Father Vincent looks after 27 orphans at the priests house
This is a young population in Uganda with children far outnumbering adults. At the party for Johns graduate children the village children outnumbered the adults present by 5:1. Travelling around one sees this disparity everywhere. One reason has been explained to us – “a man is not a man until he has a son”. Another is the view that the more children one has the more to look after you in old age, the more daughters there are the more to do the chores and the fields. Another is ignorance and seeming unavailability of birth control.
Irina (wife of Stephen who is on Board of Management) and Wilson work on it, together with the boy John until he moves on in education.
Grown are tomatoes (200 Sh. per tomato if sold), aubergines (200 Sh.), carrots, Chinese cabbage, many varieties of greens. Aubergines particularly successful (with water half a sack every 4 days), supplement girls’ diet significantly in season. Key hole garden in situ, looks good as do raised beds and organic sacks for growing. They are double digging hence the good looking carrots. Manure is now collected and used.Wilson says he is very motivated, more so than before his Organic Course.
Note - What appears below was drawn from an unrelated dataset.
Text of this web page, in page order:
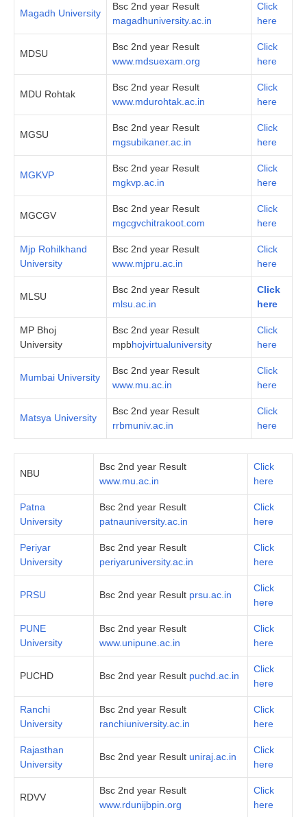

The change since 2012 is impressive; there is motivation at the moment and a good crop.
Problems are twofold. First stray chickens eating plants and cows & goats doing the same – the cows got in on Monday night and destroyed the cabbage plants – all gone. The goats had jumped their fence the day we arrived and had done some damage.
Secondly the electric pump had broken and water had to be transported from the hand pump to the garden which was hard work and volunteers not exactly thick on the ground. It was fixed later on and irrigation was much much easier, an absolute necessity in this dry season.
The larger “original”garden remains with some bananas, mangoes, avocados and the odd coffee plant and the odd pineapple. This area would benefit from some planning as it has fallen behind somewhat.
There are 2 areas with 47 and 71 plants respectively. The former were planted in exhausted soil and it shows, the latter in much better soil. These trees are looked after by Jude who has some knowledge and will harvest, prune and so forth. He needs more land and it has been agreed to let him plant outside the fence beyond the small gate. He knows of the nutritional benefits and will seek to add to the school diet. With the onset of the rainy season he will begin harvesting, new planting.
Useful agricultural report provided. 3 cows & 1 heifer produce some milk (perhaps 1 -1.5 buckets per day) but report says enhance the diet, enhance the shaded area and make better the troughs and consider making silage.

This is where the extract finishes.